Sensitivity analysis of etiology subgroup

To explore whether the inverse association between ALP and PVT was confounded by cholestatic liver disease, we performed a sensitivity analysis stratified by cirrhosis etiology (viral, alcohol-related, and cholestatic) in the training set. In all three etiological subgroups, ALP showed all negative correlations with PVT occurrence: viral hepatitis (rho = −0.320, p = 0.002), alcohol-related cirrhosis (rho = −0.287, p = 0.213), and PBC (primary biliary cholangitis) (rho = −0.458, p = 0.016), with univariate analysis in different subgroups displayed similar tendency (Fig. 3e). Notably, ALP levels differed significantly across subgroup, among which the highest levels were observed in PBC subgroup (median [IQR]: 153.1 [101.5–227.2] U/L) compared to viral (90.8 [69.9–139.6] U/L) and alcohol (114.8 [74.9–152.2] U/L) groups (p < 0.001 and p = 0.030, Wilcox’s test, respectively), with no statistic difference between viral hepatitis and alcohol-related cirrhosis group (p = 0.116, Wilcox’s test) (Fig. 3d). Despite the higher ALP levels in PBC patients, the inverse correlation remained consistent across all etiologies, although it appeared strongest in the cholestatic subgroup.

Calibration curve

Two calibration curves of Lasso-1 (MAE = 0.048) and “ASP” (MAE = 0.033) were then depicted by setting 1000 repetitions through Bootstrap method (Fig. 4a, b). Two calibration curves both displayed the tendency that apparent and bias-corrected lines are close to ideal at the beginning, then diverted towards upper left area when predicted probability is between 0.2 and 0.4, and diverted to lower right when predicted probability was over 0.4, indicating an over-estimating risk exists in high-risk area, for instance if one patient is evaluated obtaining PVT risk exceed 0.4 calculated by current model, the result should be considered as going through precise assessment but not directly define the patient as high PVT risk.

DCA curve & nomogram

The DCA curves of Lasso-1 and “ASP” depicted same tendency of decreasing, in which reached best net benefit with risk threshold around 0.3 (Fig. 4d). DCA analysis quantifies the net benefit of adopting a risk-based “intervention” strategy across a range of risk thresholds. In this study, the “intervention” was defined as going through hypercoagulability test and intensified regular imaging surveillance (e.g., abdominal ultrasound every 6–12 months) for early precaution for PVT rather than directly initiate anticoagulation therapy, given the latter’s bleeding risk in cirrhosis. The net benefit was compared against two extremes: “all intervention” (all patients receive intensified surveillance) and “none intervention” (no patient receives surveillance). The threshold probability at which the model yields the highest net benefit was identified as optimal cutoff for clinical decision-making.

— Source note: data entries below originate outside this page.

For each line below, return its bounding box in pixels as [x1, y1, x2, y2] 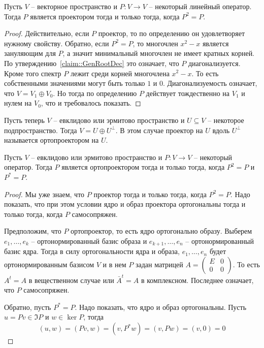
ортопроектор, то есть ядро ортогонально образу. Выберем [71, 226, 252, 236]
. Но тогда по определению [53, 87, 137, 98]
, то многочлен [133, 38, 178, 48]
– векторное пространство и [31, 1, 117, 11]
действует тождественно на [146, 87, 230, 98]
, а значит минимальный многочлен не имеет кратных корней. [62, 48, 255, 58]
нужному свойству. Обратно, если [4, 38, 109, 48]
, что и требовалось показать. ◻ [41, 98, 141, 108]
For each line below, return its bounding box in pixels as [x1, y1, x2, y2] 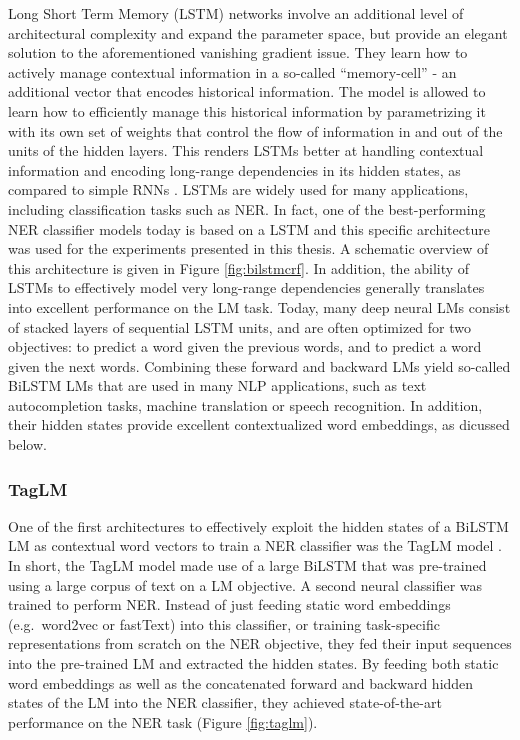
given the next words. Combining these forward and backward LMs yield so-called [8, 355, 511, 376]
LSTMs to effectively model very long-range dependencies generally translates [8, 277, 485, 298]
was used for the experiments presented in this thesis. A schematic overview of [8, 238, 489, 259]
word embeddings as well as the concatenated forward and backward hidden [8, 672, 474, 693]
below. [8, 434, 47, 455]
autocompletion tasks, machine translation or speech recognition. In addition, [8, 394, 483, 415]
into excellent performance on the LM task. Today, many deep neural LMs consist [8, 296, 511, 317]
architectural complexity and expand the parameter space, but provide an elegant [8, 22, 508, 43]

A nomogram was then built for visualizing the “ASP” model. Three clinical parameters in nomogram are scored independently to predict the probability of PVT (Fig. 4c), to use the nomogram, firstly locate the value of each variable on correspond axis, then draw a vertical line upward intersect to “Points” axis to obtain three parts of point, then sum up the points on “Total Points” axis and draw a vertical line downward intersect to “Risk of PVT” axis to obtain the predicted probability. The predicted probability will reach over 30% when the total score exceeds 65, indicating liver cirrhosis patients scored over 65 points may have potential PVT risk in 24 months.

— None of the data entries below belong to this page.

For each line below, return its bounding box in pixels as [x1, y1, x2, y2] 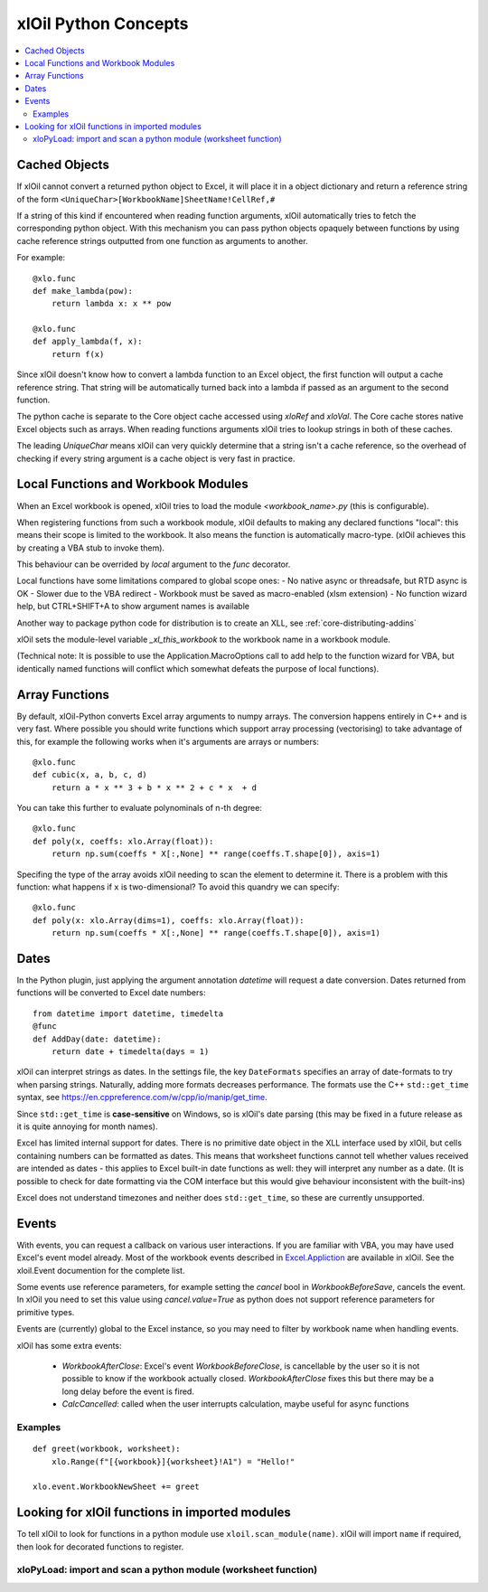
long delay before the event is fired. [61, 1386, 194, 1397]
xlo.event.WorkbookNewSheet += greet [33, 1482, 201, 1492]
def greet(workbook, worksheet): [33, 1444, 181, 1455]
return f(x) [51, 349, 105, 359]
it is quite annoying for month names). [16, 1121, 158, 1132]
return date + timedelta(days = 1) [51, 1047, 210, 1057]
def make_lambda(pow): [33, 286, 134, 296]
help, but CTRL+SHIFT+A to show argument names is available [16, 601, 250, 612]
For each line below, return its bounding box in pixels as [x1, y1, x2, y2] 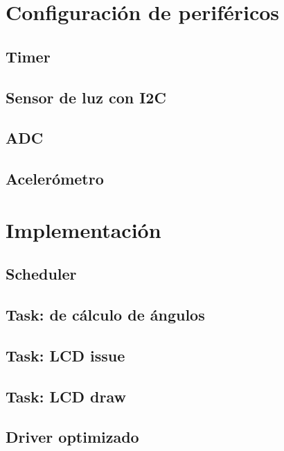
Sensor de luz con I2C [6, 86, 166, 108]
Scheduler [6, 263, 77, 284]
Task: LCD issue [6, 344, 125, 366]
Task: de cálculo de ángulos [6, 304, 205, 325]
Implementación [6, 215, 161, 244]
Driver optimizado [6, 426, 139, 448]
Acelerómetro [6, 168, 104, 189]
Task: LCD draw [6, 385, 126, 407]
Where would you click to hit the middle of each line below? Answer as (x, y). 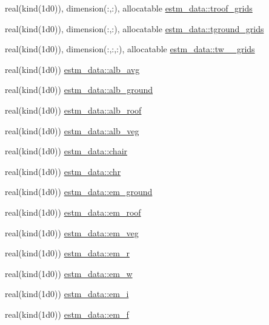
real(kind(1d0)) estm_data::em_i (67, 294)
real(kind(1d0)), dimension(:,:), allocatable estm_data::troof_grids (129, 8)
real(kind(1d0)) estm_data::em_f (67, 314)
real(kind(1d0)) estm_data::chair (66, 151)
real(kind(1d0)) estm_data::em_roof (73, 212)
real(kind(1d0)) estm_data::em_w (69, 273)
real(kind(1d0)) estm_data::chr (63, 171)
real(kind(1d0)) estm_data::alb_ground (79, 90)
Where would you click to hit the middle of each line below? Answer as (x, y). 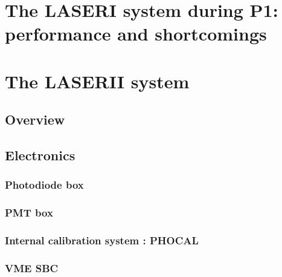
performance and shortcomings (136, 34)
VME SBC (32, 268)
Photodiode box (44, 185)
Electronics (40, 155)
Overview (35, 119)
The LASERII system (97, 81)
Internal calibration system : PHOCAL (102, 240)
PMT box (29, 213)
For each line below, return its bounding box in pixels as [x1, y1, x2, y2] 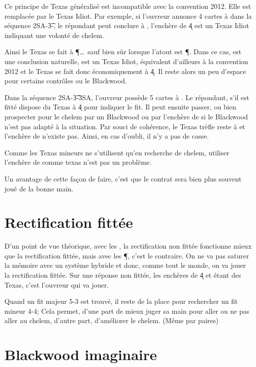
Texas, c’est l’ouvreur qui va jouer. [4, 279, 109, 290]
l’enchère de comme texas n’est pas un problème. [4, 157, 152, 167]
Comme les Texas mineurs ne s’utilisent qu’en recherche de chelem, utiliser [4, 147, 229, 157]
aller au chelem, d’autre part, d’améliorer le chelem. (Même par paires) [4, 315, 219, 326]
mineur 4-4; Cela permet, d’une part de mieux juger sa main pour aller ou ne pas [4, 305, 250, 316]
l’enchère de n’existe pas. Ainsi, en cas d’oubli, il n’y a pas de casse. [4, 131, 209, 141]
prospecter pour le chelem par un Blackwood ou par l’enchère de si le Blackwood [4, 111, 248, 121]
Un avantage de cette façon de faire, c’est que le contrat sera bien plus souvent [4, 173, 242, 183]
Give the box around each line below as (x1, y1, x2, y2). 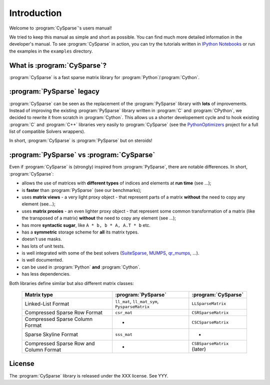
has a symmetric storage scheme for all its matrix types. (21, 229, 139, 235)
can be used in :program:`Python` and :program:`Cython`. (21, 264, 140, 270)
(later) (191, 345, 206, 352)
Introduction (9, 7, 62, 18)
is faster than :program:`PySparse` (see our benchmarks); (21, 187, 142, 193)
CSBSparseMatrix (191, 340, 229, 346)
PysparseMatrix (115, 304, 150, 309)
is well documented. (21, 257, 63, 263)
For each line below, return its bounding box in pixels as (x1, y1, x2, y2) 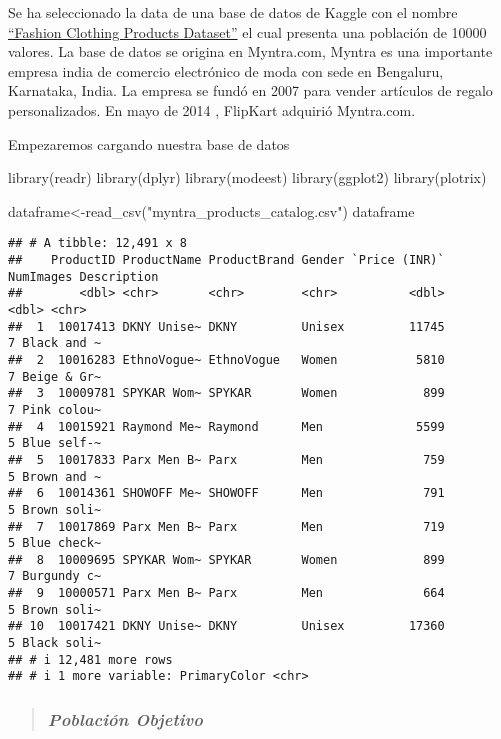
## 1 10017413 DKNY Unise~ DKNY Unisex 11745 (8, 319, 445, 334)
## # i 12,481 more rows (8, 652, 173, 667)
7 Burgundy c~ (8, 569, 102, 584)
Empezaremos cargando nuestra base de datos (8, 133, 290, 154)
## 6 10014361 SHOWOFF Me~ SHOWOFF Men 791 (8, 486, 445, 501)
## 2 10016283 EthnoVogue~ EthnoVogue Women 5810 (8, 352, 445, 367)
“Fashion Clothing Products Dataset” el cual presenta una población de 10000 (8, 21, 487, 42)
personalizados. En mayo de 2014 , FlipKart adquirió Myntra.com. (8, 99, 416, 120)

Model efficiency & external validation

We finally examined the predicting effect of “ASP” model (Table 3. Predictive performance of Lasso regression and final model; Fig. 5a-c). In training set “ASP” showed a comparative effect with Lasso-1 (AUC = 0.793 vs 0.806), with higher specificity (0.752 vs 0.593) and lower sensitivity (0.706 vs 0.961), and performed less accurate than Lasso-1 in internal validation (AUC = 0.750 vs 0.797). The external validation set contains 82 liver cirrhosis patients, in which 9 were diagnosed with PVT and 73 were without PVT after discharge (Supplementary Table 8). ROC curve analysis showed “ASP” model achieved a favorable predicting effect (AUC = 0.760) competing with Lasso-1 (AUC = 0.760), indicating a satisfied predicting effect in analyzing PVT risk.

Table 3.

Predictive performance of Lasso regression and final model

Datasets Models AUROC Threshold Sensitivity Specificity Positive predictive value (PPV) Negative predictive value (NPV)
Training set (n = 196) Lasso-1 0.806 −0.071 0.961 0.593 0.454 0.977
“ASP” Model 0.793 −1.029 0.706 0.752 0.500 0.879
Validation set (n = 49) Lasso-1 0.797 0.286 0.769 0.750 0.526 0.900
“ASP” Model 0.750 −0.384 0.769 0.806 0.588 0.906
External validation set (n = 82) Lasso-1 0.760 0.316 0.778 0.712 0.250 0.963
“ASP” Model 0.760 −1.209 1.000 0.507 0.200 1.000

Fig. 5.

Fig. 5

ROC curves of “ASP” and Lasso-1 model. A ROC in training set. B ROC in validation set. C ROC in external validation set. D ROC comparation between “ASP” model and nested model (“ASP” plus D-dimer)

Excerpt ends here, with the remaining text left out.